The atheosphere was all abuzz with news of a recent episode of Family Guy, "Not All Dogs Go To Heaven." So I watched it last night. Yes, Brian the dog came out as an atheist in the face of another character's annoying conversion to Christianity (complete with book-burning). The episode plays in to atheists' fears that they will face social rejection and even persecution if they do come out and it does show just how tedious it can be when someone close to you becomes very evangelical.
I suppose in the abstract I like how the story showed Brian the atheist, although persecuted, still unable to free himself from his other personal problems -- specifically, he likes his booze a little too much, and got in a decent, if overly-long, joke about him faking a conversion to Christianity so that the guy at the liquor store would sell to him again. In that sense, there was some nuance.
McFarlane's story was more poignant, though, in its portrayal of the motives of the early-teen Meg's conversion. (Yes, that's right, I'm calling an episode of Family Guy "poignant." This part of it was, despite the barf jokes.) She is sick, confined to her room, depressed, and feels unsupported emotionally by her family. At a very low emotional moment, she watches some evangelical television and is told that Jesus loves her even if no one else does. The poignancy here is the way the show demonstrates that religious appeals work particularly well on the emotionally-vulnerable. We the viewers are left with the impression that had young Meg been healthy and felt like she had a decent support network with her family, it is unlikely she would have felt the need to reach out to an imaginary friend.
But the real problem is, with a few exceptions, those parts of the show just weren't all that funny. You can't be preachy and funny at the same time, and Seth McFarlane was trying to send a message. Family Guy is hit or miss comedy, and it only hits when it makes a quick throwaway pop culture reference (one that actually works, which it does less than half the time) or when it violates a boundary of social convention, played up for laughs.
The rest of the time, it's either floundering around for attempts to set up one of those jokes, or verging into the absurd.
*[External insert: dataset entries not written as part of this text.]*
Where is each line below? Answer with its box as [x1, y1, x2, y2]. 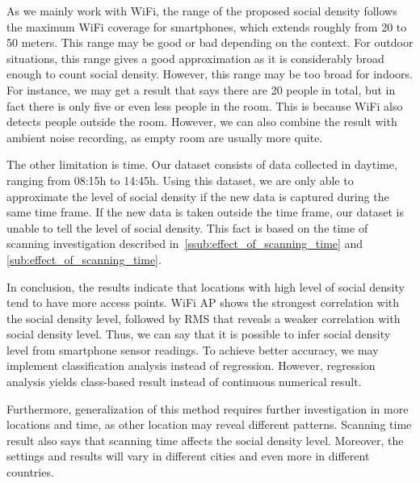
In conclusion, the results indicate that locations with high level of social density [6, 278, 405, 295]
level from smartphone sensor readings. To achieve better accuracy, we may [6, 341, 379, 358]
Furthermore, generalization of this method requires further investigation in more [6, 400, 409, 417]
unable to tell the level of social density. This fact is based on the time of [6, 219, 368, 236]
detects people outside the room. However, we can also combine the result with [6, 113, 397, 130]
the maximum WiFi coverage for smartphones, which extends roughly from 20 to [6, 18, 407, 35]
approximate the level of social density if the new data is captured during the [6, 187, 389, 204]
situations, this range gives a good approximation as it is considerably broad [6, 49, 384, 66]
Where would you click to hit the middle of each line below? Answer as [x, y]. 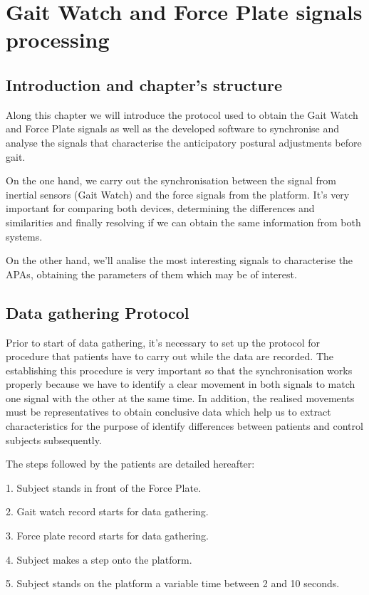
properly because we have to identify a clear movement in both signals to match [181, 384]
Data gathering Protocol [98, 312]
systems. [24, 236]
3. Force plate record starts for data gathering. [107, 536]
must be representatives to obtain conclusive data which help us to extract [168, 412]
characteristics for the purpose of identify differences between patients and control [184, 426]
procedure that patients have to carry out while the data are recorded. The [170, 356]
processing [58, 40]
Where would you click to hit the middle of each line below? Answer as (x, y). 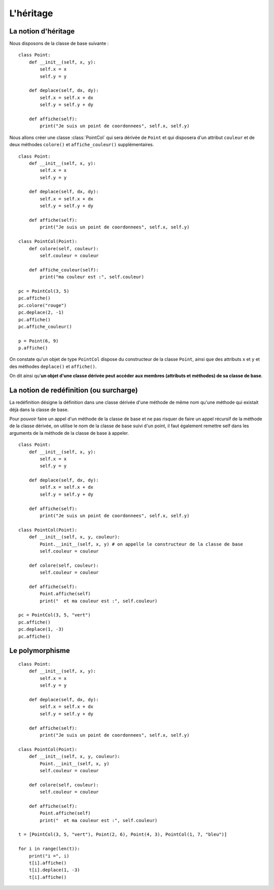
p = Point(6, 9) (39, 341)
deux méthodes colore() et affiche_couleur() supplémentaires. (82, 145)
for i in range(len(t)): (49, 849)
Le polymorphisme (40, 651)
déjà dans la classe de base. (39, 409)
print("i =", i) (49, 856)
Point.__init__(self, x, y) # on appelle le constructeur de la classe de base (142, 544)
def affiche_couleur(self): (64, 270)
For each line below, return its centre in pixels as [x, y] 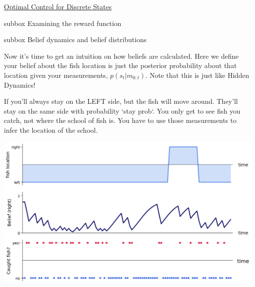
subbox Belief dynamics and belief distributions [75, 39]
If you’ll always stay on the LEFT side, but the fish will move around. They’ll [121, 101]
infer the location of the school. [51, 130]
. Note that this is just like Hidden [197, 75]
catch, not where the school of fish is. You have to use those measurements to [120, 120]
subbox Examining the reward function [63, 23]
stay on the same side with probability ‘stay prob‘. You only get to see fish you [122, 110]
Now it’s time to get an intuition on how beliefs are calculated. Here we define [121, 56]
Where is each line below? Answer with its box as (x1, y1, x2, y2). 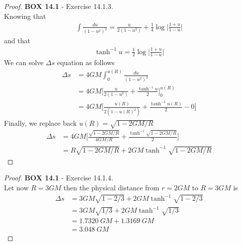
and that (4, 35, 30, 46)
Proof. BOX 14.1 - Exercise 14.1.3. (4, 1, 113, 11)
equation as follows (57, 57, 115, 68)
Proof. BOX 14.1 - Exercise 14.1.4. (4, 172, 113, 183)
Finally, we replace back (4, 118, 77, 128)
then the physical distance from (63, 182, 160, 192)
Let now (4, 182, 29, 192)
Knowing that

This episode was heavy on the absurdity (more in its other storyline, about Baby Stewie kidnapping the entire cast of Star Trek: The Next Generation and having to entertain and feed them while they acted like petulant children). Absurdity isn't particularly funny on its own; it usually requires some pointing in the direction of either a violation of a social convention or a more traditional sort of joke in order to cross the line from weird into funny.
And the ending to the show was just plain odd.
Now, I don't claim to be able to do much better. My earlier post below demonstrates the best attempt at humor I could come up with on short notice. So go ahead and watch the episode if you're interested or you kind of like the show. Otherwise, you can skip it, because it's not particularly funny.